Black hole electrons - why don't they evaporate?

Question

https://en.wikipedia.org/wiki/Black_hole_electron
The black hole electron theory states that a black hole with the same mass, spin, and charge of an electron would have identical properties; technically, there's evidence all electrons are or are not black holes. But a black hole the mass of an electron should evaporate very quickly; wouldn't the simple fact that electrons are persistent disprove this theory?

Answer 1

Charge is conserved. What particle could a black hole with one unit charge decay into?

While Hawking radiation remains an unobserved theoretical phenomenon many physicists think is plausible for certain reasons, it is likely more well behaved far away from the quantum gravity domain or when the entire hole is close to a quantum system. Even then the decay of charged black holes can be non-intuitively slow. And if there is no lightest charged particle to decay into, then the hole would be stuck there.

Answer 2

The term "black hole electron" is a misnomer. If you find the stationary solution of the Einstein-Maxwell equations that has the same mass, charge, and spin as observed for an electron, you would get a Kerr-Newman solution. But not all Kerr-Newman metrics describe a black hole.

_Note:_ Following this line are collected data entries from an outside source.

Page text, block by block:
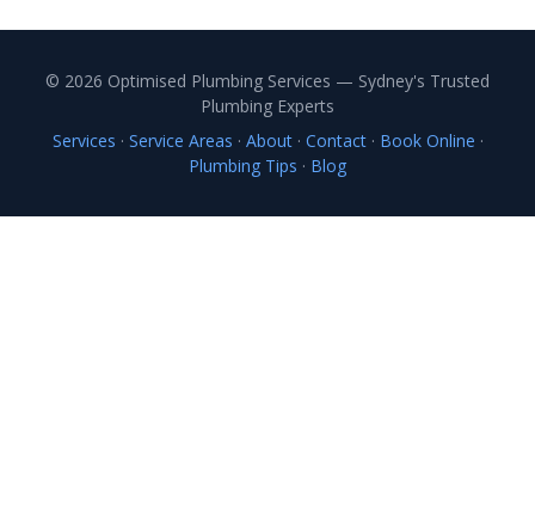
© 2026 Optimised Plumbing Services — Sydney's Trusted
Plumbing Experts
Services · Service Areas · About· Contact· Book Online ·
Plumbing Tips · Blog
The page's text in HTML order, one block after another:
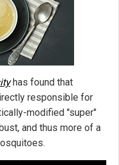
has found that
responsible for
modified "super"
and thus more of a
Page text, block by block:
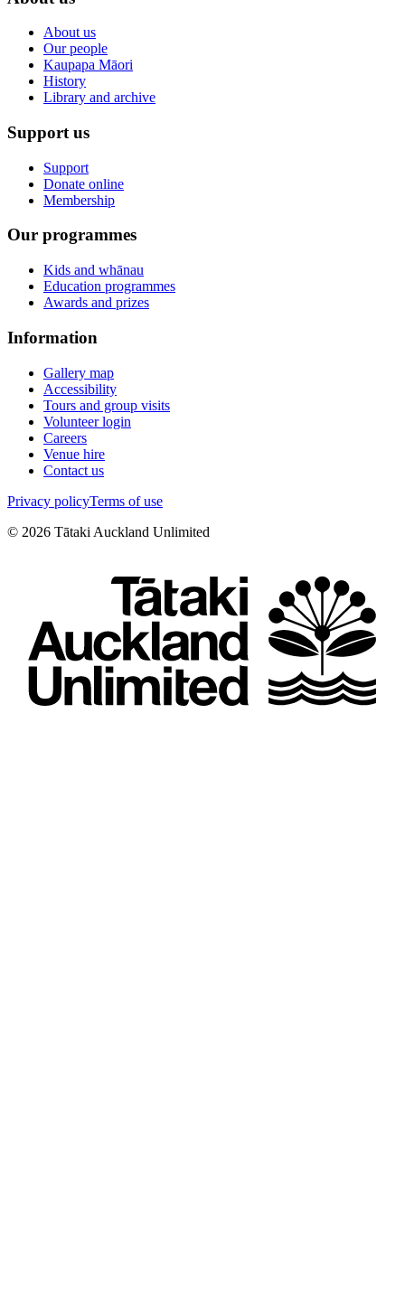
About us
Our people
Kaupapa Māori
History
Library and archive
Support us
Support
Donate online
Membership
Our programmes
Kids and whānau
Education programmes
Awards and prizes
Information
Gallery map
Accessibility
Tours and group visits
Volunteer login
Careers
Venue hire
Contact us
Privacy policyTerms of use
© 2026 Tātaki Auckland Unlimited
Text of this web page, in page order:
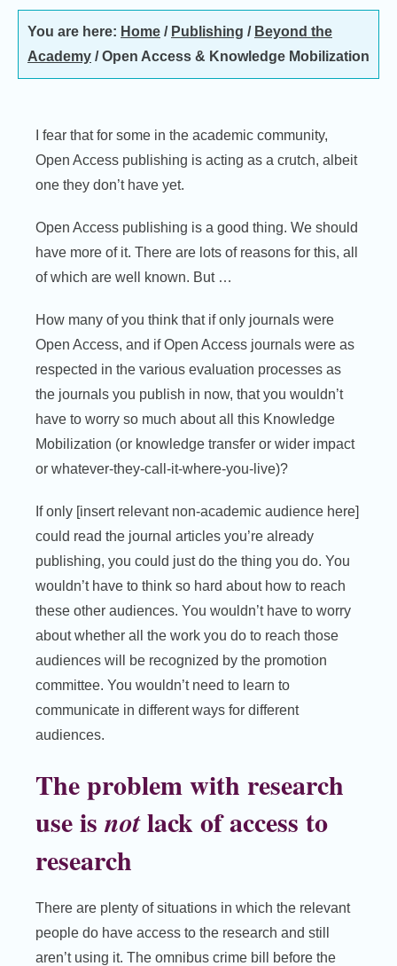
You are here: Home / Publishing / Beyond the
Academy /Open Access & Knowledge Mobilization
I fear that for some in the academic community,
Open Access publishing is acting as a crutch, albeit
one they don’t have yet.
Open Access publishing is a good thing. We should
have more of it. There are lots of reasons for this, all
of which are well known. But …
How many of you think that if only journals were
Open Access, and if Open Access journals were as
respected in the various evaluation processes as
the journals you publish in now, that you wouldn’t
have to worry so much about all this Knowledge
Mobilization (or knowledge transfer or wider impact
or whatever-they-call-it-where-you-live)?
If only [insert relevant non-academic audience here]
could read the journal articles you’re already
publishing, you could just do the thing you do. You
wouldn’t have to think so hard about how to reach
these other audiences. You wouldn’t have to worry
about whether all the work you do to reach those
audiences will be recognized by the promotion
committee. You wouldn’t need to learn to
communicate in different ways for different
audiences.
The problem with research
use isnotlack of access to
research
There are plenty of situations in which the relevant
people do have access to the research and still
aren’t using it. The omnibus crime bill before the
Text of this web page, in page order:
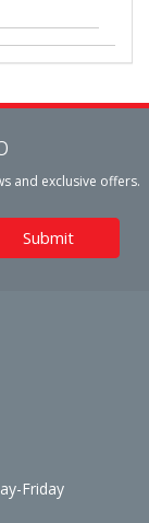
and exclusive offers.
Friday

The Kerr-Newman solution only has an event horizon (and therefore describes a black hole) if

$$ \frac{J^2/M^2 + Q^2}{M^2} \leq 1$$ (with the spin angular momentum $J$, charge $Q$ and $M$ in natural units).

However for an electron we would have

$$ \frac{J^2/M^2 + Q^2}{M^2} \sim 10^{89},$$ which is very much not smaller than one, and therefore would not have an event horizon and would not be a black hole. (Such solutions are referred to as being over-extremal, as mentioned in the comments).

Not having an event horizon also implies there not being any Hawking radiation or Hawking temperature (the other answer calculating the Schwarzschild Hawking temperature for such an object is being a bit silly).

Nonetheless, such an object would still be subject to the Schwinger effect and superradiance, which would at first glance lead to it shedding electric charge and angular momentum. However, the electron already has the lowest charge and spin of any free particle, and therefore there are no particles available to carry away its charge or angular momentum (other than electrons).

Of course, the real problem is that electrons have been experimentally confirmed to behave like quantum objects (if not, atoms would not be stable, etc.). Consequently, they cannot be described by a classical solution to the Einstein-Maxwell equations.

More to the point, Carter's observation – that a Kerr-Newman solution with mass, charge and spin of an electron would have the correct magnetic dipole moment for an electron and a finite self-energy – means that one may suspect that such features carry over to a theory of quantum gravity. In particular, including gravity may cure some shortcomings of quantum electrodynamics such as having to put in the electron magnetic dipole moment by hand, or needing an infinite renormalization of the bare electron mass, to end up with finite effective mass.

Answer 3

Well, the reasons why "Black hole electron" is just a speculative "What IF ?" scenario is this.

Extremal charged black hole Hawking radiation temperature would be, $$ \tag 1 T_E = \frac{M_p^2}{2\pi} \frac{\sqrt{M^2-M_e^2}}{\left(M+\sqrt{M^2-M_e^2}\right)^2}, $$

where $M_e$,- extremal mass limit which for electron-charge black hole would be,

$$ \tag 2 M_e = \frac{1}{\sqrt{4\pi}} ~g~e~M_p = \text{const}$$

where $M_p$,- Planck mass and $g$,- charge gauge coupling constant.

Mass extremal limit parameter is as small as you can get for the charged black hole. If you want to decrease charged black hole mass down to electron mass, then as per (2) you need to increase it's charge up to $e\times M_p/m_e\approx 10^{22}e\approx3800~C.$

If you do not do this and only simply will "imagine" that a charged black hole can be as small as you wish,- i.e. when asymptotic mass $M^2 \lt M_e^2$, then as per (1) you will get a imaginary temperature (i.e. $T_E \in \mathbb C~$), which in physics does not make any sense and does not represent any physical system temperature, since absolute lowest temperature possible can be $0K \in \mathbb R$ (ignoring quantum fluctuations, which makes this limit slightly greater than zero.)

Hence, such "electron-black holes" can't exist, since they would have either too less mass or too less charge.